[The Morgesons by Elizabeth Stoddard]@TWC D-Link book
The Morgesons

CHAPTER XVI
17/18

"And how will a gray hat with feathers look?
I must first write father, and ask for more money." "Of course; but he allows you all you want." "He is not so very rich; we do not live as handsomely as you do." It was tea-time when we had finished our confab, and Alice sent me to bed soon after.

I was comfortably drowsy when I heard Charles driving into the stable.

"There he is," I thought, with a light heart, for I felt better since I had spoken to Alice of him.

Her matter-of-fact air had blown away the cobwebs that had gathered across my fancy.
I saw him at the breakfast-table the next morning.

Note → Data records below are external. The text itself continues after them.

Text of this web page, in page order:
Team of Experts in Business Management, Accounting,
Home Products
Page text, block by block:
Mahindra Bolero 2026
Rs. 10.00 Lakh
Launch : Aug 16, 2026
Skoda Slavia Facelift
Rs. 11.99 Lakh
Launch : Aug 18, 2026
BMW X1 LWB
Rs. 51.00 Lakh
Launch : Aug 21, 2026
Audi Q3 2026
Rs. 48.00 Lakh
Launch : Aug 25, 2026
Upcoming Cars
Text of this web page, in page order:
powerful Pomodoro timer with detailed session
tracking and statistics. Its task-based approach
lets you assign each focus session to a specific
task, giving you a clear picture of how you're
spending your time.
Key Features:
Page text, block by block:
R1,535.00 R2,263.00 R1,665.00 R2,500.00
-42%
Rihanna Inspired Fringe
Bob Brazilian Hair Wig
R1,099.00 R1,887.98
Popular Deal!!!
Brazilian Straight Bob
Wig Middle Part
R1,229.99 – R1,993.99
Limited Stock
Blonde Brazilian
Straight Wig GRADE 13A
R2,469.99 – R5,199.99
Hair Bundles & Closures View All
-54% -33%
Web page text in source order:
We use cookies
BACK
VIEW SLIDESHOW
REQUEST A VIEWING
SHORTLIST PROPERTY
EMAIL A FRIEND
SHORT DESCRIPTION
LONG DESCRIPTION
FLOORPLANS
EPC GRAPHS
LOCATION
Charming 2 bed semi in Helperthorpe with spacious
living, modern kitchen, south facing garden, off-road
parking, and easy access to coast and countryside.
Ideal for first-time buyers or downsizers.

He was noting something in his memorandum book, which excused him from offering me his hand; but he spoke kindly, said he was glad to see me, hoped I was well, and could find a breakfast that I liked.
"For some reason or other, I do not eat so much as I did in Surrey." Alice laughed, and I blushed.
"What do you think, Charles ?" she said, "Cassandra seems worried by the influence, as she calls it, you have upon each other." "Does she ?" He raised his strange, intense eyes to mine; a blinding, intelligent light flowed from them which I could not defy, nor resist, a light which filled my veins with a torrent of fire.
"You think Cassandra is not like you," he continued with a curious intonation.
"I told her that your oddities never troubled me." "That is right." "To-day," I muttered, "Alice, I shall go back to school." "You must ride," she answered.
"Jesse will drive you up," said Charles, rising.